By Sreenivasa Valluri, Principal Enterprise Architect
Rise and shine. It’s time to start the day. You check the weather forecast—do I need an umbrella or sunscreen today? Rain boots or a snow parka?
We all know that forecasts are not always reliable. As the joke goes:
“What does everyone listen to but never believe?”
“The weather forecast.”
No one wants their AI model to resemble a spurious weather report. While we may not have control over the weather, we do have the ability to positively impact AI model reliability.
In this blog, we’ll explore AI model reliability, factors affecting reliability, and what federal agencies should prioritize when designing and deploying AI models.
Avoiding Clouds on the Horizon: AI Model Reliability
For federal missions, the stakes are high. Sure, an inaccurate weather forecast can disrupt your day or maybe ruin your favorite pair of shoes.

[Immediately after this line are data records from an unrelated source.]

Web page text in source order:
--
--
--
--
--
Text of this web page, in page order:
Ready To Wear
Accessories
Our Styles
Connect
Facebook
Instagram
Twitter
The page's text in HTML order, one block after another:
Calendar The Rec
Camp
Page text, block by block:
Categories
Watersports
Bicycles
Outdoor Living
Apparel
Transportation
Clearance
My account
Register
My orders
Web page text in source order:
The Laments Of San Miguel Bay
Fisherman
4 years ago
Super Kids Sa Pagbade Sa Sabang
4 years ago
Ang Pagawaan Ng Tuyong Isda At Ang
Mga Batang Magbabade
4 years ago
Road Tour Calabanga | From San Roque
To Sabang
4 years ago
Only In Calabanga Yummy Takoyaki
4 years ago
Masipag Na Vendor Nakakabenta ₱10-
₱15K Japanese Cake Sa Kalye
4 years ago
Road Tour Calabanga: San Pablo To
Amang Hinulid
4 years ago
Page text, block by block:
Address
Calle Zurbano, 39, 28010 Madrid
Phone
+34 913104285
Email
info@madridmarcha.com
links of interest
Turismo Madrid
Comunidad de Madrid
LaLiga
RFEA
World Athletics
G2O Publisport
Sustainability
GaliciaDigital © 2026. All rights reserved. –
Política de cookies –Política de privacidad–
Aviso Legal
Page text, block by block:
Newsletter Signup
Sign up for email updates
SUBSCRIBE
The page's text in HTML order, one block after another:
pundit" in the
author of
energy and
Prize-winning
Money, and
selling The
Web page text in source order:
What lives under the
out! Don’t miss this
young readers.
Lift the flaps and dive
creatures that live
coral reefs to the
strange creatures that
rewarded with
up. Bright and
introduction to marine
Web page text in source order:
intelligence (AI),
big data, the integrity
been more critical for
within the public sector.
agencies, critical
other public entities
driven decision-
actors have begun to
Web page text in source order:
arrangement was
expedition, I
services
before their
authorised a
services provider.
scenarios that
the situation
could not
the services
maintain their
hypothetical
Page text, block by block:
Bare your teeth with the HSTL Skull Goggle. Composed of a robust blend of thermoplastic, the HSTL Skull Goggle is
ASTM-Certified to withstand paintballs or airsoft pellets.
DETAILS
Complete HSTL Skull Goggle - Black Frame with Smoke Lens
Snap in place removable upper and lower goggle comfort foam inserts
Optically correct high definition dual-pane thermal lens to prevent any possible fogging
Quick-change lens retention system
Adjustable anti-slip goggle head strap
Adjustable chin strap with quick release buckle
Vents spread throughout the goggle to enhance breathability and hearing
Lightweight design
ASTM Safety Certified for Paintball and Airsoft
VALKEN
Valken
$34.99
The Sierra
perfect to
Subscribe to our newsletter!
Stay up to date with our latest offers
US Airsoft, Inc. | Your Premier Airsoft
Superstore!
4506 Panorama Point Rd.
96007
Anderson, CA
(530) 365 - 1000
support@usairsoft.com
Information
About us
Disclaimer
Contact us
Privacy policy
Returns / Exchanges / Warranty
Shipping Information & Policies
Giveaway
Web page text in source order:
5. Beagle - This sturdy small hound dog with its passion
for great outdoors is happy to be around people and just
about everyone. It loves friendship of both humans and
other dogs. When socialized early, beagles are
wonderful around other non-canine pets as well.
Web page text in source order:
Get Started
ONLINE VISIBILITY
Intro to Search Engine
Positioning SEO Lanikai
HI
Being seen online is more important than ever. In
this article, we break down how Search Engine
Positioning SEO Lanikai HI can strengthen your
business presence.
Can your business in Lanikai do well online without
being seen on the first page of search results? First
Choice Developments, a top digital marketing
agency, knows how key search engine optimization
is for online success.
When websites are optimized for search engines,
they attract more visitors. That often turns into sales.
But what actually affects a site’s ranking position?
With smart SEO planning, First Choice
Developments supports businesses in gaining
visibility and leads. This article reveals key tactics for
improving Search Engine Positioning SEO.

But for national security missions, an unreliable AI model can introduce false positives or negatives, leading to the misidentification of threats. Similarly, for federal health missions, an unreliable AI model could perpetuate bias, negatively impacting research and care.
So, what is AI model reliability, exactly? AI model reliability refers to the consistency and accuracy of an AI model’s performance over time.
When designing AI models, reliability doesn’t happen by accident. Multiple factors affect AI model reliability, from data quality and drift to model complexity, training methodology to evaluation metrics.
Also Read: How AI Works: the Belly and the Brain
So, how do agencies improve AI model reliability? At Unissant, we focus on these strategies.
- Data Cleaning and Preprocessing: AI models benefit from clean and bias-free data inputs. Unissant is helping clients create synthetic data to address bias and improve reliability (For a simple explanation of profile-based synthetic data generation, see our previous blog Fake It Till You Make It). Additionally, we use preprocessing techniques like normalization and feature engineering to enhance model performance and reduce bias.
- Cross-Validation: This process helps gauge how well a model generalizes to unseen data, much like validating forecasts with real-world conditions. (Learn more about Generalizability in our previous AI in Plain English blog Is Your AI Algorithm Big Game Ready?) Cross-validation techniques divide the dataset into training and validation sets to assess a model's performance on diverse data.
- Explainability: Explainable AI (XAI) helps build trust in the reliability of AI systems, providing visibility into how the AI system arrives at its decisions. XAI is an important concept for identifying and addressing bias. (We break down the essential elements of XAI in Explaining Explainability: Feeding your hunger for responsible AI).
- Regularization and Hyperparameter Tuning: Agencies need to prevent "overfitting," where a model performs well on training data but poorly on new data. For example, if a model is only taught to recognize rain as bad weather, it might not understand that snow or hail also fit into the “bad weather” category. We use regularization to help the model learn more general patterns; hyperparameter tuning fine-tunes the model's settings to find the best balance between being too specific and not specific enough.
- Ensemble Methods: Combining multiple models can improve reliability. Ensemble methods leverage the collective wisdom of multiple models to reduce variance and improve predictive accuracy—think multiple top meteorologists working together to analyze data and make predictions.
- Continuous Monitoring and Retraining: Keep an eye on model performance, assessing how it performs as new data becomes available. Regularly monitoring model performance helps identify drift or degradation over time. Retraining models with new data ensures they remain accurate and up to date, adapting to changing conditions and improving their ability to handle evolving challenges.
Predicting Clear Skies with Confidence
AI model reliability, much like weather forecasting, requires continuous attention, adaptation, and transparency. By incorporating Unissant’s strategies into the lifecycle, agencies can improve AI model reliability. Prioritize these strategies to deliver more reliable, trustworthy predictions, enhancing decision-making and reinforcing public trust. In conclusion, think of a well-built AI model as a sturdy shelter in a storm—it provides valuable protection when you need it most.